Increase Memory on 64bit Machines

Nightinggale · Jul 27, 2017

Oh while we are on the topic of performance, I might as well add this:

Civ4 was written in the days when most people had just one CPU core. This means it lacks code to utilize many cores and it will primarily use a single core. It will use another core for graphics and stuff if it's available, but you will not gain anything from having more than two. However it needs to get the most out of the core it's using, meaning it greatly favors high clock speed. This means the ideal CPU in any price tag is likely the one with the fewest cores. This is actually true for most games, including most new ones. I would however recommend 4 cores if you buy new hardware today because software is starting to use more cores. This means the most expensive CPUs aren't the ones, which plays civ4 the fastest. Instead they have many cores, which benefits specific tasks (often not gaming).

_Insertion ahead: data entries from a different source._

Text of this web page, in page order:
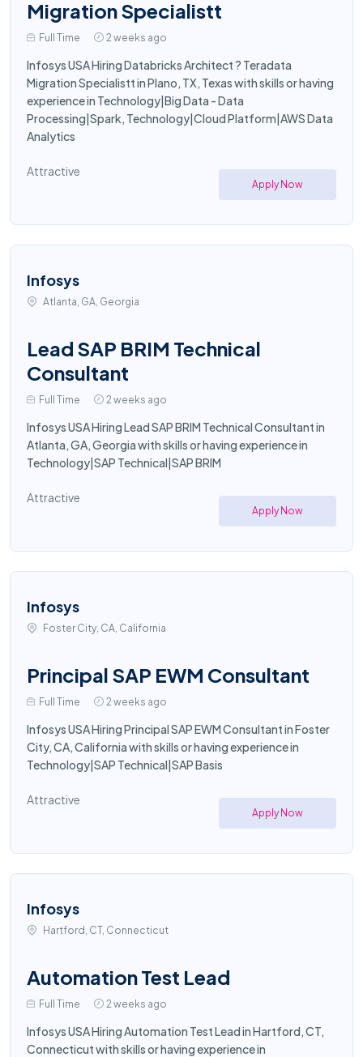
Migration Specialistt
Full Time 2 weeks ago
Infosys USA Hiring Databricks Architect ? Teradata
Migration Specialistt in Plano, TX, Texas with skills or having
experience in Technology|Big Data - Data
Processing|Spark, Technology|Cloud Platform|AWS Data
Analytics
Attractive
Apply Now
Infosys
Atlanta, GA, Georgia
Lead SAP BRIM Technical
Consultant
Full Time 2 weeks ago
Infosys USA Hiring Lead SAP BRIM Technical Consultant in
Atlanta, GA, Georgia with skills or having experience in
Technology|SAP Technical|SAP BRIM
Attractive
Apply Now
Infosys
Foster City, CA, California
Principal SAP EWM Consultant
Full Time 2 weeks ago
Infosys USA Hiring Principal SAP EWM Consultant in Foster
City, CA, California with skills or having experience in
Technology|SAP Technical|SAP Basis
Attractive
Apply Now
Infosys
Hartford, CT, Connecticut
Automation Test Lead
Full Time 2 weeks ago
Infosys USA Hiring Automation Test Lead in Hartford, CT,
Connecticut with skills or having experience in
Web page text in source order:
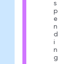
s
p
e
n
d
i
n
g
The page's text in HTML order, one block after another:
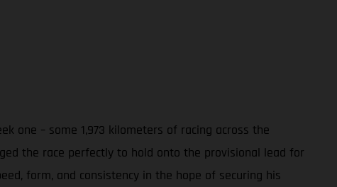
one – some 1,973 kilometers of racing across the
the race perfectly to hold onto the provisional lead for
form, and consistency in the hope of securing his
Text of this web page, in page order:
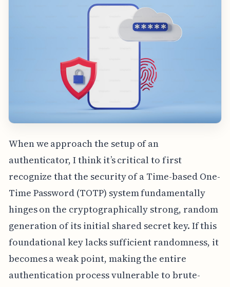
When we approach the setup of an
authenticator, I think it’s critical to first
recognize that the security of a Time-based One-
Time Password (TOTP) system fundamentally
hinges on the cryptographically strong, random
generation of its initial shared secret key. If this
foundational key lacks sufficient randomness, it
becomes a weak point, making the entire
authentication process vulnerable to brute-
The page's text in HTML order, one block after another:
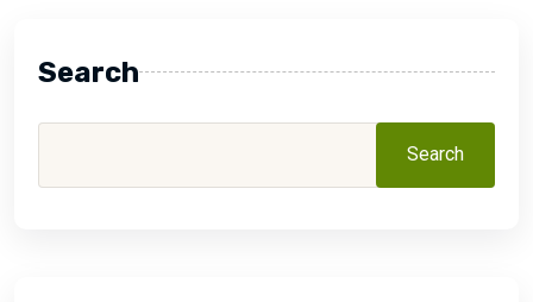
Search
Search
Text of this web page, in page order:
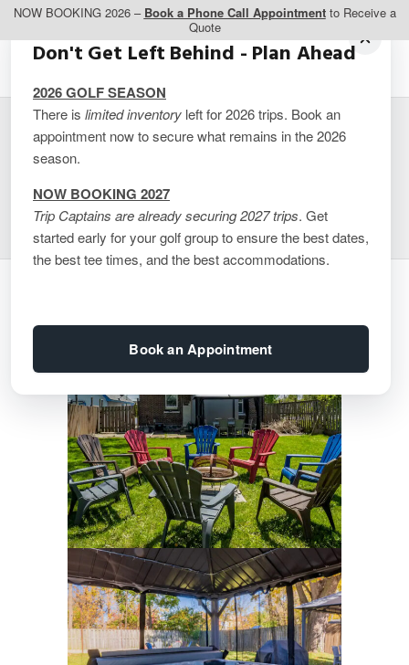
NOW BOOKING 2026 – Book a Phone Call Appointmentto Receive a
Quote
VHR – Park Street
Niagara Falls
Don't Get Left Behind - Plan Ahead
2026 GOLF SEASON
There is limited inventory left for 2026 trips. Book an
appointment now to secure what remains in the 2026
season.
NOW BOOKING 2027
Trip Captains are already securing 2027 trips. Get
started early for your golf group to ensure the best dates,
the best tee times, and the best accommodations.
Book an Appointment
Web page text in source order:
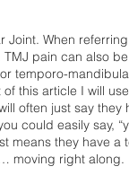
Joint. When
pain can also
temporo-
this article I will
often just say they
could easily say,
means they have
moving right along.
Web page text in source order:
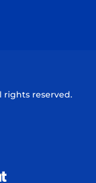
rights reserved.
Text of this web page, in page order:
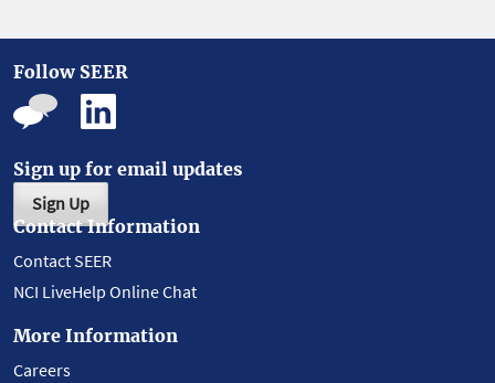
Follow SEER
Sign up for email updates
Sign Up
Contact Information
Contact SEER
NCI LiveHelp Online Chat
More Information
Careers
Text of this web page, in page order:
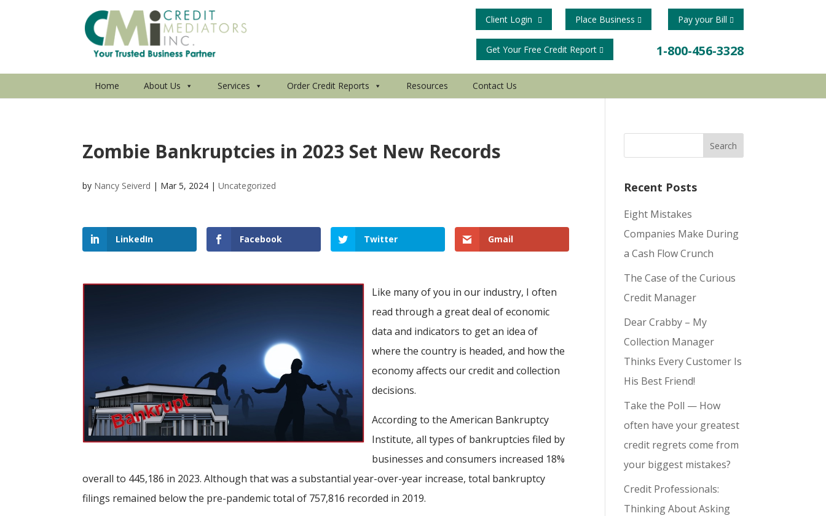
Get Your Free Credit Report 1-800-456-3328
Place Business Pay your Bill
Client Login
Home About Us Services Order Credit Reports Resources Contact Us
Zombie Bankruptcies in 2023 Set New Records
by Nancy Seiverd | Mar 5, 2024 |Uncategorized
LinkedIn Facebook Twitter Gmail
Like many of you in our industry, I often
read through a great deal of economic
data and indicators to get an idea of
where the country is headed, and how the
economy affects our credit and collection
decisions.
According to the American Bankruptcy
Institute, all types of bankruptcies filed by
businesses and consumers increased 18%
overall to 445,186 in 2023. Although that was a substantial year-over-year increase, total bankruptcy
filings remained below the pre-pandemic total of 757,816 recorded in 2019.
Recent Posts
Eight Mistakes
Companies Make During
a Cash Flow Crunch
The Case of the Curious
Credit Manager
Dear Crabby – My
Collection Manager
Thinks Every Customer Is
His Best Friend!
Take the Poll — How
often have your greatest
credit regrets come from
your biggest mistakes?
Credit Professionals:
Thinking About Asking
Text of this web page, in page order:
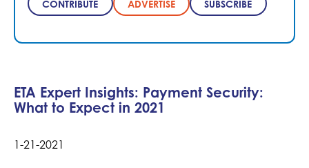
CONTRIBUTE ADVERTISE SUBSCRIBE
ETA Expert Insights: Payment Security:
What to Expect in 2021
1-21-2021
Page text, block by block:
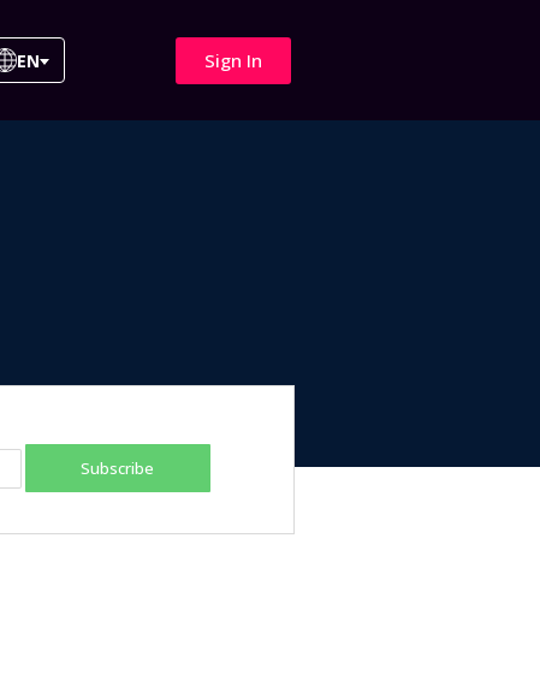
EN Sign In
Subscribe

Civ4 is horribly written when it comes to reading from memory. It's not really using any of the guidelines, which is meant to maximize the effect of the CPU cache. As a result, it will have very frequent cache misses and as such often needs to read strait from the memory. Data throughput isn't important as it's often a matter of just 4 bytes, but latency is. In fact memory latency is likely the dominating factor in how fast a computer can play civ4. In fact memory latency becomes more and more important as the CPU speed increases. It's a myth that high bandwidth memory has high latency, but it can be the case, meaning it could get complex to get the right RAM.

I don't expect all of you to go buy new hardware after reading this, but this too is something I haven't seen written anywhere and since it's known, we might as well spread the knowledge. I'm quite sure that most people are unaware that it's not the most expensive hardware, which will play the fastest.

Leoreth · Jul 27, 2017

What do you think the most common bottleneck is these days? CPU or RAM?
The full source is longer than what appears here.